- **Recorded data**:
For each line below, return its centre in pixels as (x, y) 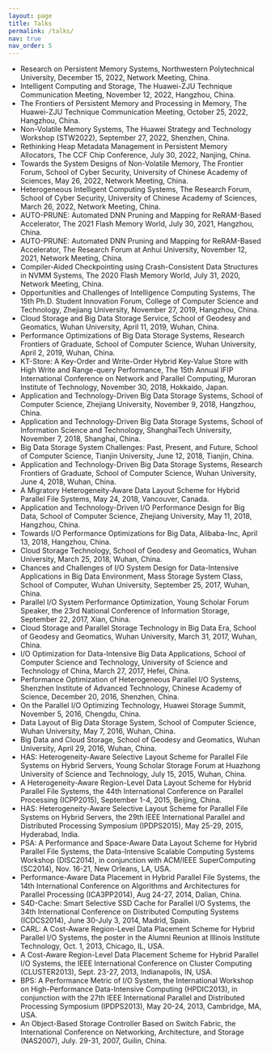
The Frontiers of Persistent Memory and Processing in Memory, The (133, 104)
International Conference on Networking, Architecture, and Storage (132, 1032)
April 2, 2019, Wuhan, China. (68, 353)
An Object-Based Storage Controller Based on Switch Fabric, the (128, 1024)
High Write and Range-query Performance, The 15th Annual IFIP (127, 370)
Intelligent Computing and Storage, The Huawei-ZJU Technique (126, 87)
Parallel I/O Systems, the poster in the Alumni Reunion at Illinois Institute (140, 938)
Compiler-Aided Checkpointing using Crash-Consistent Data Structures (139, 267)
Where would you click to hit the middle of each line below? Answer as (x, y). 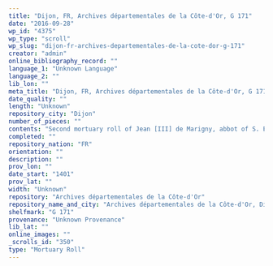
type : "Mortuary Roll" (47, 250)
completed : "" (32, 136)
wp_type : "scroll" (39, 39)
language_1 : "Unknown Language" (63, 69)
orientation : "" (36, 152)
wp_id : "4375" (32, 31)
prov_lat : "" (30, 182)
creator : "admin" (38, 54)
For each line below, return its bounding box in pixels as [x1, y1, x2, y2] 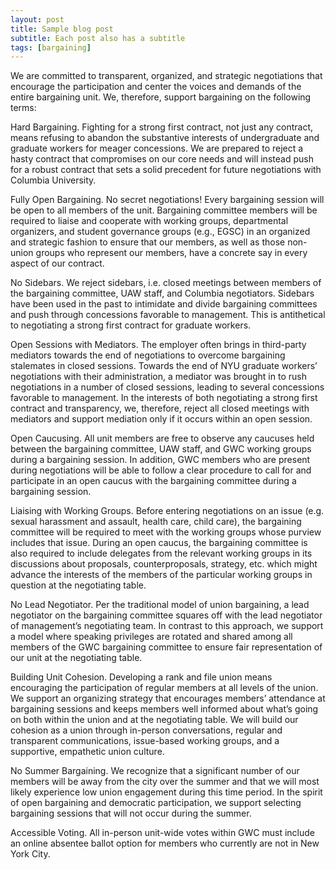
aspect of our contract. [10, 257, 105, 270]
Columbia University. [10, 174, 97, 186]
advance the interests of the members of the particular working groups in [10, 569, 313, 581]
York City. [10, 848, 51, 860]
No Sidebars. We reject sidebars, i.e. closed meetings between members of [10, 277, 322, 289]
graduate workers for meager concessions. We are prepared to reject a [10, 142, 304, 155]
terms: [10, 102, 37, 114]
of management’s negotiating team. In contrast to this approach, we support [10, 620, 324, 632]

- **EXERCISE GOAL**:
Repeat the records above word for word. Pictures stay out of the copy.

- **THE ANSWER**:
For each line below, return its centre in pixels as (x, y) 
The Frontiers of Persistent Memory and Processing in Memory, The (133, 104)
International Conference on Networking, Architecture, and Storage (132, 1032)
April 2, 2019, Wuhan, China. (68, 353)
An Object-Based Storage Controller Based on Switch Fabric, the (128, 1024)
High Write and Range-query Performance, The 15th Annual IFIP (127, 370)
Intelligent Computing and Storage, The Huawei-ZJU Technique (126, 87)
Parallel I/O Systems, the poster in the Alumni Reunion at Illinois Institute (140, 938)
Compiler-Aided Checkpointing using Crash-Consistent Data Structures (139, 267)
Where would you click to hit the middle of each line below? Answer as (x, y). 
type : "Mortuary Roll" (47, 250)
completed : "" (32, 136)
wp_type : "scroll" (39, 39)
language_1 : "Unknown Language" (63, 69)
orientation : "" (36, 152)
wp_id : "4375" (32, 31)
prov_lat : "" (30, 182)
creator : "admin" (38, 54)
For each line below, return its bounding box in pixels as [x1, y1, x2, y2] 
aspect of our contract. [10, 257, 105, 270]
Columbia University. [10, 174, 97, 186]
advance the interests of the members of the particular working groups in [10, 569, 313, 581]
York City. [10, 848, 51, 860]
No Sidebars. We reject sidebars, i.e. closed meetings between members of [10, 277, 322, 289]
graduate workers for meager concessions. We are prepared to reject a [10, 142, 304, 155]
terms: [10, 102, 37, 114]
of management’s negotiating team. In contrast to this approach, we support [10, 620, 324, 632]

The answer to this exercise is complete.